Lorsqu’un travailleur quitte son emploi, que ce soit par licenciement ou par choix personnel, des procédures judiciaires peuvent s’ensuivre. Les litiges peuvent notamment porter sur la contestation du licenciement ou des revendications liées à la rémunération. De son côté, l’employeur peut également initier une action, par exemple pour exiger le respect d’une clause de non-concurrence ou de confidentialité. Toutefois, pour être recevables devant le Tribunal du travail, ces actions doivent impérativement être introduites dans les délais prescrits.
Selon l’article 317, alinéa 1er, a), du Code du travail congolais, les actions issues du contrat de travail se prescrivent par trois ans à compter de l’événement ayant donné naissance à l’action, à l’exception des actions en paiement du salaire, qui doivent être exercées dans l’année suivant l’exigibilité du salaire.

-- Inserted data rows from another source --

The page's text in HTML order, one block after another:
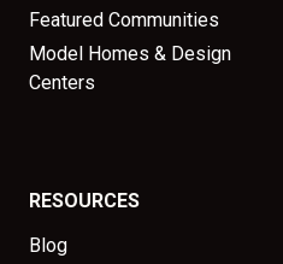
Featured Communities
Model Homes & Design
Centers
RESOURCES
Blog
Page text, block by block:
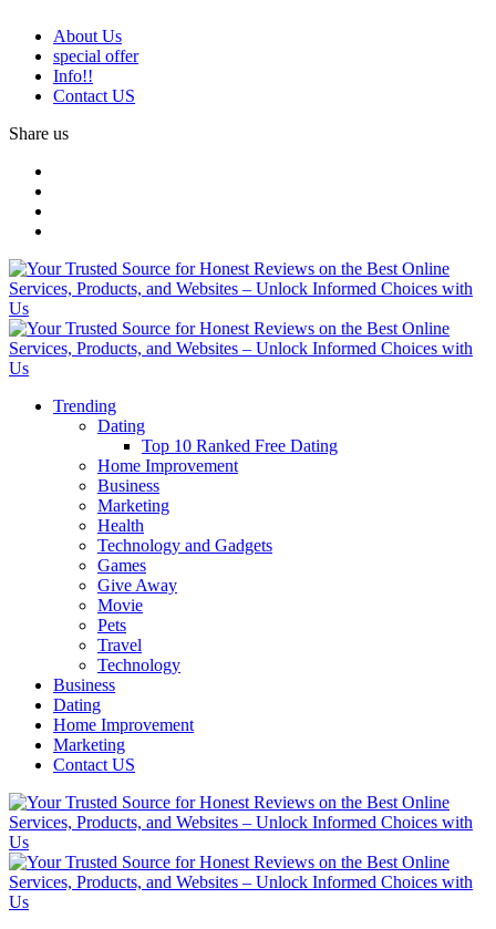
About Us
special offer
Info!!
Contact US
Share us
Trending
Dating
Top 10 Ranked Free Dating
Home Improvement
Business
Marketing
Health
Technology and Gadgets
Games
Give Away
Movie
Pets
Travel
Technology
Business
Dating
Home Improvement
Marketing
Contact US
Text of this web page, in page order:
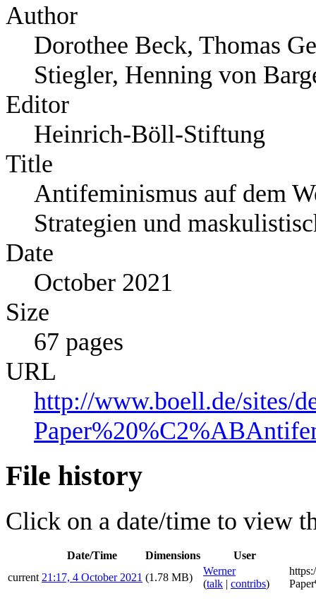
Author
Dorothee Beck, Thomas
Stiegler, Henning von
Editor
Heinrich-Böll-Stiftung
Title
Antifeminismus auf dem
Strategien und
Date
October 2021
Size
67 pages
URL
http://www.boell.de/sites/
File history
Click on a date/time to view
Date/Time Dimensions
User
current 21:17, 4 October 2021 (1.78 MB)
Werner
(talk | contribs)
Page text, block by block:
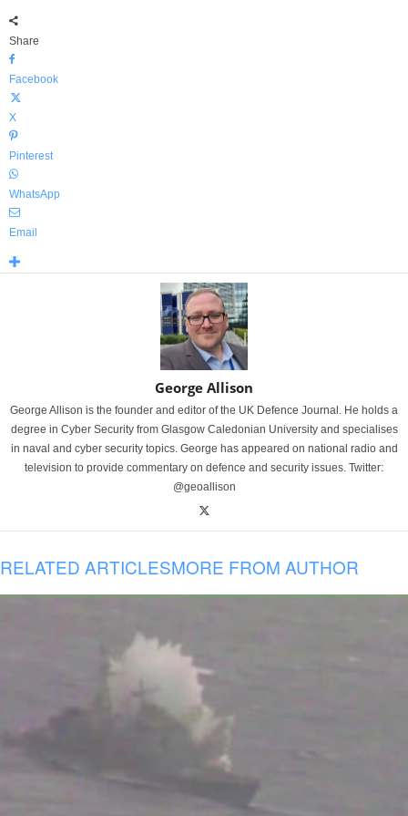
Share
Facebook
X
Pinterest
WhatsApp
Email
George Allison
George Allison is the founder and editor of the UK Defence Journal. He holds a
degree in Cyber Security from Glasgow Caledonian University and specialises
in naval and cyber security topics. George has appeared on national radio and
television to provide commentary on defence and security issues. Twitter:
@geoallison
RELATED ARTICLESMORE FROM AUTHOR
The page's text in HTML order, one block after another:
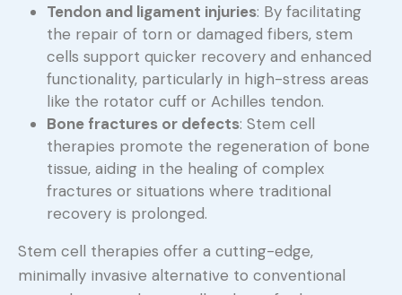
Tendon and ligament injuries: By facilitating
the repair of torn or damaged fibers, stem
cells support quicker recovery and enhanced
functionality, particularly in high-stress areas
like the rotator cuff or Achilles tendon.
Bone fractures or defects: Stem cell
therapies promote the regeneration of bone
tissue, aiding in the healing of complex
fractures or situations where traditional
recovery is prolonged.
Stem cell therapies offer a cutting-edge,
minimally invasive alternative to conventional

La cour d’appel de Kinshasa-Gombe considère que les « courtes prescriptions » prévues à l’article 317 reposent sur une présomption de paiement. De même, la cour d’appel de Kinshasa-Matete a indiqué, pour ce qui concerne les réclamations adressées à l’employeur en vertu de l’article 317, alinéa 2, c), que cette réclamation fait disparaître la présomption de paiement au profit d’une prescription de trente ans, effectuant ainsi une « interversion » de la prescription fondée sur ladite présomption de paiement.

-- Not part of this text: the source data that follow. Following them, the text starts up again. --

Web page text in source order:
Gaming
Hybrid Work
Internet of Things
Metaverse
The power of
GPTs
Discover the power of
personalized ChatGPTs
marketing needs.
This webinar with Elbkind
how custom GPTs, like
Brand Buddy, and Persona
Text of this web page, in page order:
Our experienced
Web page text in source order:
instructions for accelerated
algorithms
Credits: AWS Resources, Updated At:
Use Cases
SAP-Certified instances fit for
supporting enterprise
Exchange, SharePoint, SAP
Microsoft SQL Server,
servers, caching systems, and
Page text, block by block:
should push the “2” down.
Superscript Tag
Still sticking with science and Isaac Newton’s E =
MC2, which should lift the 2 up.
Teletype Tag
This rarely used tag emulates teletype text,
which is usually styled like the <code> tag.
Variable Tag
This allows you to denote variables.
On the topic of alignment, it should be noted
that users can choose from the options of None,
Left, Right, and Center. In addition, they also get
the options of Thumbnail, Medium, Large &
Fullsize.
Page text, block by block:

Dans ses analyses, la doctrine, notamment M. Luwenyema Lule, rattache la prescription de l’article 317 à la catégorie des prescriptions fondées sur la présomption de paiement, soulignant que la brièveté des délais vise à présumer le paiement du salaire, essentiel à la subsistance du travailleur, lequel n’est pas supposé avoir accordé de crédit à son employeur. Cette position est partagée par d’autres auteurs, comme M. Mbaya-Ngang Kumabuenga, qui rappelle que les prescriptions courtes servent à présumer l’acquittement d’une dette censée être réglée rapidement.
Toutefois, M. Luwenyema Lule se fondait sur une jurisprudence antérieure, ultérieurement remise en cause. Avant l’indépendance, la prescription des actions issues du contrat de travail était d’un an après la cessation du contrat, selon les textes coloniaux, et la jurisprudence la considérait alors comme une présomption de paiement, à l’instar de l’article 652 du Code civil. Cette lecture fut modifiée par l’arrêt de la cour d’appel d’Elisabethville du 22 octobre 1949, qui, en se référant à la loi belge du 7 août 1922, affirma la nature libératoire absolue de cette prescription.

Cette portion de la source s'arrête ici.